2 — Medium	Reachable under common conditions; partial or adjacent compensating control exists; periodic rather than continuous exposure.
1 — Low	Requires unusual conditions or insider access; strong compensating controls substantially reduce exposure; rare in practice.

3.3 Lookup matrix (3×3 → ASFF label)

	L = Low (1)	L = Medium (2)	L = High (3)
I = High (3)	Medium	High	High (Critical-eligible — see §6)
I = Medium (2)	Low	Medium	High
I = Low (1)	Low	Low	Medium

Equivalent rule: score = I × L; 1–2 → Low, 3–4 → Medium, 6–9 → High (with the I=3,L=3 → 9 cell Critical-eligible). Advisory/non-verifiable and N/A outcomes are handled by the disposition rules in §3.4 (they are not risk-scored).

3.4 Outcome disposition rules (CRITICAL — resolves the N/A inconsistency)

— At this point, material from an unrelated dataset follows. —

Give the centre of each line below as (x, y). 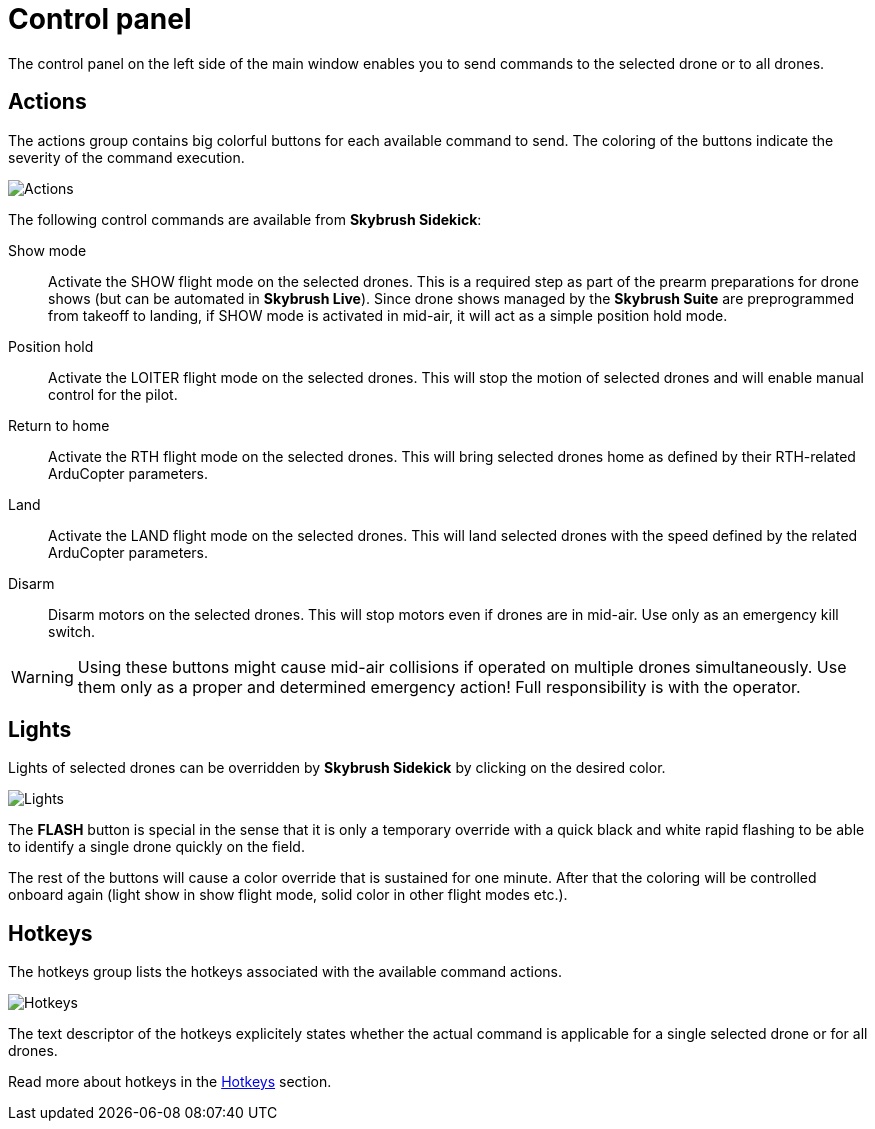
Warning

Severity is a property of the control (the risk), not the outcome. A control is scored once (§3.1–3.3) and that severity is applied to every Passed and Failed row of that control (preserving the Round-2 invariant). The N/A family is where the current code is inconsistent (audit found “nothing to assess” rows tagged High, Medium, AND Informational across checks). Each row maps to exactly one disposition, and the disposition fixes the severity:

Disposition	When it applies	Severity	ASFF rationale
FAIL	control assessed, not satisfied	control severity (§3.3)	the asserted issue
PASS	control assessed, satisfied	control severity (§3.3)	Round-2 invariant: pass keeps documented severity
NOT_APPLICABLE	the control’s resource type is absent (no KBs, no guardrails, no WAF, no REST APIs, not in an Org)	Informational	ASFF: “INFORMATIONAL — No issue was found.” The “you should create guardrails/eval jobs” signal belongs to that resource’s own existence check, not to every sub-check (avoids double-counting).
ADVISORY	no AWS API can verify the control (app-layer)	Informational	Option-B convention (Round 1); `"ADVISORY: "` name prefix
COULD_NOT_ASSESS	the check could not run (access-denied, unsupported region, SDK gap)	Low	not a confirmed issue (unknown state); the `"COULD NOT ASSESS: "` / access-check name keeps it visible; prompts a re-run. Unifies today’s Low/Medium split.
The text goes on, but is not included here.